# RIP Polko



## Ptamom (9 mo ago)

I am saddened to report that my lady Polko disappeared on the 18th. I am not sure what happened only that she didn’t return when I called her named. We have had some Fox spotting and I believe she may have fallen victim😔.
I am always attached to my animals and this wasn’t any different.

I did get 2 chicks yesterday (younger than what I wanted) we got Buff Orpington and a Colombian Wyandotte but my ❤ Still aches for Polko.


----------



## CatAndCrookedCricket (6 mo ago)

I’m sorry for your loss


----------



## Poultry Judge (Jul 15, 2020)

So sorry for your loss.


----------



## robin416 (Sep 8, 2013)

I'm so sorry, @Ptamom. 

If you don't have one, construct a secure run. A roof included. That way when you know preds are in the area you have the option to let the girls out and be safe.


----------



## dawg53 (Aug 25, 2015)

I'm sorry for your loss.


----------



## Ptamom (9 mo ago)

robin416 said:


> I'm so sorry, @Ptamom.
> 
> If you don't have one, construct a secure run. A roof included. That way when you know preds are in the area you have the option to let the girls out and be safe.


I do have a pretty secure run and definitely coop.
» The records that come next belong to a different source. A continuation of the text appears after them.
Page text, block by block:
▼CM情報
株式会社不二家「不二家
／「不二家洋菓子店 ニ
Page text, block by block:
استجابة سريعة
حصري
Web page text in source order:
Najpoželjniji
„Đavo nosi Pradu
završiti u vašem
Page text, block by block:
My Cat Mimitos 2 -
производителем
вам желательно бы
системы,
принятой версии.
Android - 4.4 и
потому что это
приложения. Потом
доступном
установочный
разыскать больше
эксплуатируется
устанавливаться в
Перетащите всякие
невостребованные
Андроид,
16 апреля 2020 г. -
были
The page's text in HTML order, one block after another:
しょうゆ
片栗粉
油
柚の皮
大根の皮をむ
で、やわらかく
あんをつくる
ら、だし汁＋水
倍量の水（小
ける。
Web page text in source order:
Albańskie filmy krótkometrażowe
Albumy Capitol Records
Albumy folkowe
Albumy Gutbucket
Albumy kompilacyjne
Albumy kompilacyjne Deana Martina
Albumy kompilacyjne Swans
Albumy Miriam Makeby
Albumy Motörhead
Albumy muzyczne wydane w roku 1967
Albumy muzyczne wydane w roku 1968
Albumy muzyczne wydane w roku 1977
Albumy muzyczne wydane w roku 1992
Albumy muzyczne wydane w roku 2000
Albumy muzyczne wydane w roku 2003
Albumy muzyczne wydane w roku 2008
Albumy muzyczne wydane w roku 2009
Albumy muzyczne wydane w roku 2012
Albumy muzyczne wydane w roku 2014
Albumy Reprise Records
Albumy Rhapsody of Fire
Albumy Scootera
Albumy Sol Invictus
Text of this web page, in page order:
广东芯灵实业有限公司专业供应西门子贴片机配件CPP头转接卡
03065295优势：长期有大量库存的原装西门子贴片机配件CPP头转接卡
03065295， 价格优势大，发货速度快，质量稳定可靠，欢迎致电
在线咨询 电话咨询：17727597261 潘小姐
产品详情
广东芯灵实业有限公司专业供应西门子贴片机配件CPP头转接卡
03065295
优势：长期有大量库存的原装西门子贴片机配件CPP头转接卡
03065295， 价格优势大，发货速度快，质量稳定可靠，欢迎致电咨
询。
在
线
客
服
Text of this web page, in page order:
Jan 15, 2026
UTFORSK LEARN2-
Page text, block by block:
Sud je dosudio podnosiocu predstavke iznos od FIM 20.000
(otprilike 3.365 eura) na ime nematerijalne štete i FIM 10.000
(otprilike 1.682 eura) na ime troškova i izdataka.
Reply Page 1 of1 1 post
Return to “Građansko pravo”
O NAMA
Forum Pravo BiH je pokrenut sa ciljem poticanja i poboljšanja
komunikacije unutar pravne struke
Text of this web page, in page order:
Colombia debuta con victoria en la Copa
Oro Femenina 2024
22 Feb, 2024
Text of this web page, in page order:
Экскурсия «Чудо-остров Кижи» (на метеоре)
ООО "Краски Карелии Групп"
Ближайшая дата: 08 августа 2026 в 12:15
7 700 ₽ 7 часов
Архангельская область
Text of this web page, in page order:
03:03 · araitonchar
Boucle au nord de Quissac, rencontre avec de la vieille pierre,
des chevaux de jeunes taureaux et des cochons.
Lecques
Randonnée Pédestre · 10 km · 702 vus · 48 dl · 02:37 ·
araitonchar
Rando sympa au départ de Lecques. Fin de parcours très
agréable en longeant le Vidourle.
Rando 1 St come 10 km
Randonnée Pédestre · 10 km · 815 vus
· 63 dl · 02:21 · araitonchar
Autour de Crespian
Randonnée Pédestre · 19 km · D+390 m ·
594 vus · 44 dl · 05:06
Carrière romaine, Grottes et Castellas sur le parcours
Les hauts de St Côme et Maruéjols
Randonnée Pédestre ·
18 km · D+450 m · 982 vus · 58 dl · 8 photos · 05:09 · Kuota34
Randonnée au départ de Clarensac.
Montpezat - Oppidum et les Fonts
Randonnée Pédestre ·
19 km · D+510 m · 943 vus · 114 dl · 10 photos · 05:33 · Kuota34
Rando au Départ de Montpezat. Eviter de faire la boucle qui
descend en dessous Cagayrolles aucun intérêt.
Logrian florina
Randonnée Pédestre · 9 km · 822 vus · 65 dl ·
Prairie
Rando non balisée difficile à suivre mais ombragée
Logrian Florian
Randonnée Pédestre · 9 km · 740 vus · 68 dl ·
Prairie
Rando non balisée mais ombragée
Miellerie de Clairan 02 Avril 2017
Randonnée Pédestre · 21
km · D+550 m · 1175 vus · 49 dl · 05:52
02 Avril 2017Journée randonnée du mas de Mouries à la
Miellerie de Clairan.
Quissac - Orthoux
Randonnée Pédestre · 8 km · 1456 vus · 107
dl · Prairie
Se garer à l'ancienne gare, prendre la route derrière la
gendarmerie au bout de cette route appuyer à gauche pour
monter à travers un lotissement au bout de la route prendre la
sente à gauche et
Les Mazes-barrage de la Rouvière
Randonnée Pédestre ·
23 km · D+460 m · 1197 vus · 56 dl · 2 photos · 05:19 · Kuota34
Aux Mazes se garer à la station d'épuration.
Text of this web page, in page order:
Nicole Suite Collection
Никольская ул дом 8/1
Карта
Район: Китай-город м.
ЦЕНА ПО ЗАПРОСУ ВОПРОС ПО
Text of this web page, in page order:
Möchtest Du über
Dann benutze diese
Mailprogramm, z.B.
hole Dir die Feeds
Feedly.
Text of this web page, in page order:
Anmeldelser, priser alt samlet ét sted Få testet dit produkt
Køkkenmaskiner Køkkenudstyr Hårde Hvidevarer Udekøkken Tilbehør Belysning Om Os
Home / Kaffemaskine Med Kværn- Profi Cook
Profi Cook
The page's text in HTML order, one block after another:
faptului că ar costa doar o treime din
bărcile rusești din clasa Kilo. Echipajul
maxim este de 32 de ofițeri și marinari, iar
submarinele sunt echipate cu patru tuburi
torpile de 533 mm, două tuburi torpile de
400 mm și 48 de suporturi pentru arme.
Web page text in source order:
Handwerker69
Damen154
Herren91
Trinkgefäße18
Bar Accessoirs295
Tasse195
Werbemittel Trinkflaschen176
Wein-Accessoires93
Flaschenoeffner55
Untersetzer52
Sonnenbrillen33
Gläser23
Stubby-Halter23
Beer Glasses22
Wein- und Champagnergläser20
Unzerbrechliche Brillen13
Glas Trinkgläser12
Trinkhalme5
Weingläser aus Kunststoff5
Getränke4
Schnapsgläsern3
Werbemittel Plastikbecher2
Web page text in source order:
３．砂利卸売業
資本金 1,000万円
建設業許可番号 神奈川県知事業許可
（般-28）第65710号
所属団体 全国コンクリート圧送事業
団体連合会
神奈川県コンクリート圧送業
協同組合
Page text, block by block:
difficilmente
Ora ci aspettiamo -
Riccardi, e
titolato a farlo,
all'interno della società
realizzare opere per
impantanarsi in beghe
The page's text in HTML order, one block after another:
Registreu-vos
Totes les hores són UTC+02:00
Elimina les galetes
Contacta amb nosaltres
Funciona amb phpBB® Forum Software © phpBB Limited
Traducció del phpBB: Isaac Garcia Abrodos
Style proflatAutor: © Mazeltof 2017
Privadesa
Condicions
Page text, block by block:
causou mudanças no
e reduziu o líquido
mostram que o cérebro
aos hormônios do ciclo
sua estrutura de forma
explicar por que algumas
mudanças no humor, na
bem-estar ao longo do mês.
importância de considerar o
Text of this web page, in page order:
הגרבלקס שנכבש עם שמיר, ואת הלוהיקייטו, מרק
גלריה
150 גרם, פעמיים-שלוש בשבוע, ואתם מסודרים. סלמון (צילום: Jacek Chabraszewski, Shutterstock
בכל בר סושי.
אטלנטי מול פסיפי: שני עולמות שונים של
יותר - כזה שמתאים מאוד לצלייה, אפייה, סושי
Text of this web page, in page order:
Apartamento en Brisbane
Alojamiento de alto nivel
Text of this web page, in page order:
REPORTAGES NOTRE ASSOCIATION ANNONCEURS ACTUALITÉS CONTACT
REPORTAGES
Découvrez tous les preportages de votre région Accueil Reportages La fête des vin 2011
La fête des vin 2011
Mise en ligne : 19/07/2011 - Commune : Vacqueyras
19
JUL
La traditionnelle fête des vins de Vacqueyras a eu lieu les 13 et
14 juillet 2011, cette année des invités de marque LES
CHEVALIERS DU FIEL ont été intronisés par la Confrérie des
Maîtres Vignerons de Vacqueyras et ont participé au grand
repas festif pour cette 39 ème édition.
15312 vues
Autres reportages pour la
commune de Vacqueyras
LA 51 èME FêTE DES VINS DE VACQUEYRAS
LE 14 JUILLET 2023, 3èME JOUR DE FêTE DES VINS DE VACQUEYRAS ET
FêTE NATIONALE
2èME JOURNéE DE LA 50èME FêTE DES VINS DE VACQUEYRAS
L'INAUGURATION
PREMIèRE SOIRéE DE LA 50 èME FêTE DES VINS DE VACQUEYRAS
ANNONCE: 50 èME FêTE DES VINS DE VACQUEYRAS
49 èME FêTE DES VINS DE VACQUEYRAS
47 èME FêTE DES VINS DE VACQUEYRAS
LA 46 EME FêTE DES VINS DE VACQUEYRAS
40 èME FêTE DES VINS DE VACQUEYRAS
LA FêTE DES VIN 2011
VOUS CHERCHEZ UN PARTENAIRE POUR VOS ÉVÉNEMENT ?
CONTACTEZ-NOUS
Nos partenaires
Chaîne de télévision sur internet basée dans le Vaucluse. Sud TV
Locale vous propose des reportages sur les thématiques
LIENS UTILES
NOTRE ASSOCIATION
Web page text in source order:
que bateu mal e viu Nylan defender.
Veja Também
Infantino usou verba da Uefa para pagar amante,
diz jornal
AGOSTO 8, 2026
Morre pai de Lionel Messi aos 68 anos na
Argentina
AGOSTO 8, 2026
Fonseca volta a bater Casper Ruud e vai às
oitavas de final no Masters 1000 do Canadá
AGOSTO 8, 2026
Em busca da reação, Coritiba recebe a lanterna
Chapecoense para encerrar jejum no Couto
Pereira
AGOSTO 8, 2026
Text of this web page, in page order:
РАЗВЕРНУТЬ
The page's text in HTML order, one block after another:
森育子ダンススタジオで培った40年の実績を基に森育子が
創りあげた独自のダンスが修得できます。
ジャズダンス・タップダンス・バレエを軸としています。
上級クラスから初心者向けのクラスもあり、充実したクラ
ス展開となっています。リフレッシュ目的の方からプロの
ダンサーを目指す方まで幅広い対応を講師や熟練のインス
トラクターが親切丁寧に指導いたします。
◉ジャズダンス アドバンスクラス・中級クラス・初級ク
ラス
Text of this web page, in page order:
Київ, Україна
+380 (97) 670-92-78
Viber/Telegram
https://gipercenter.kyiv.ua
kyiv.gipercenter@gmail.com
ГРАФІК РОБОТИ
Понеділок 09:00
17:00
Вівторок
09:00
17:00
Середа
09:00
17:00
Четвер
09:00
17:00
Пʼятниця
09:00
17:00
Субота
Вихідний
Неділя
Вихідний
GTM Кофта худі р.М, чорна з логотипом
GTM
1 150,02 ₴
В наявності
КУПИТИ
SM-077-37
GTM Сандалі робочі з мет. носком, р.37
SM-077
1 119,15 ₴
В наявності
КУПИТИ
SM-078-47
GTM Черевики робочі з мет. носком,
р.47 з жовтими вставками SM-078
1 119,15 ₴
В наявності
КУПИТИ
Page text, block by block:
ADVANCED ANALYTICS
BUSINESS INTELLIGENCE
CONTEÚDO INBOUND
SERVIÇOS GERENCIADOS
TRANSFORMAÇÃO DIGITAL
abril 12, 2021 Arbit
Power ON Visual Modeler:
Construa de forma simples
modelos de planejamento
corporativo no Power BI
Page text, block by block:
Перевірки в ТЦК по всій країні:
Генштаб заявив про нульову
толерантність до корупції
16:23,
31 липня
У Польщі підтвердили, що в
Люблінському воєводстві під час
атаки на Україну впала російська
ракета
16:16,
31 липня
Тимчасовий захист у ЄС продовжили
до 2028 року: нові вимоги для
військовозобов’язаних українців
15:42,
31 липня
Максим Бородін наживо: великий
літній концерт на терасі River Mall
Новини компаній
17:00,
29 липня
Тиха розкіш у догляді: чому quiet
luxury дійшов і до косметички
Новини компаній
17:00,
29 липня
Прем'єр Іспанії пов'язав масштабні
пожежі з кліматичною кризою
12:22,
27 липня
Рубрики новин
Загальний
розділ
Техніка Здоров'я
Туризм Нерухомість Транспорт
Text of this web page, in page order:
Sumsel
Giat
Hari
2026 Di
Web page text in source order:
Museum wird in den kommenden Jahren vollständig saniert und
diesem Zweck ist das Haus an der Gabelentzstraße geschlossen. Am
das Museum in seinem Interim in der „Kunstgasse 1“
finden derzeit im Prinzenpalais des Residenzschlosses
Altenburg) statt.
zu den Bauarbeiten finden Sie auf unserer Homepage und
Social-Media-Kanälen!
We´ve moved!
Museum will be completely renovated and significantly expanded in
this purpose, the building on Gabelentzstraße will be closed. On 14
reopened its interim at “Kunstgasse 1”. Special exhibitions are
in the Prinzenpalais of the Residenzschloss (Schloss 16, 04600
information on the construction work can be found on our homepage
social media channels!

She was free ranging with Cleo. Usually, they don’t too far and I have now started to make sure they are in the run before dusk.


----------



## robin416 (Sep 8, 2013)

Fox will come right into your backyard during the middle of the day. Ask me how I know.

No? Well, I'll tell you anyway. I was at my computer when I caught abnormal movement out of the corner of my eye. It was a fox after one of my Guineas in the backyard. I ran out the backdoor in my stocking feet, hit the ground running, yelling for the #%^@^ fox to leave my bird alone. 

He didn't get the bird.


----------



## Ptamom (9 mo ago)

robin416 said:


> Fox will come right into your backyard during the middle of the day. Ask me how I know.
> 
> No? Well, I'll tell you anyway. I was at my computer when I caught abnormal movement out of the corner of my eye. It was a fox after one of my Guineas in the backyard. I ran out the backdoor in my stocking feet, hit the ground running, yelling for the #%^@^ fox to leave my bird alone.
> 
> He didn't get the bird.


I would do the same thing. Looking like a crazy chicken lady chasing the fox.


----------



## robin416 (Sep 8, 2013)

You got it. You couldn't see houses at all where I lived but I'll bet they could hear me. I can't believe I could still run like that in my late 50's.


----------



## ChickenBiscuts (May 28, 2021)

I’m sorry, losing birds is always hard. 🫂


----------



## Ptamom (9 mo ago)

ChickenBiscuts said:


> I’m sorry, losing birds is always hard. 🫂


Thank you. I know it is farm life and each animal has a purpose. I am choosing to be grateful that my other ladies are ok.


----------



## robin416 (Sep 8, 2013)

Just because it's part of farm life doesn't mean we can't have compassion. That coming from someone who can't eat what she raises. So take that first little bit with caution. Or not.


----------



## LoxiKat (Aug 15, 2021)

So sorry for your loss.... X


----------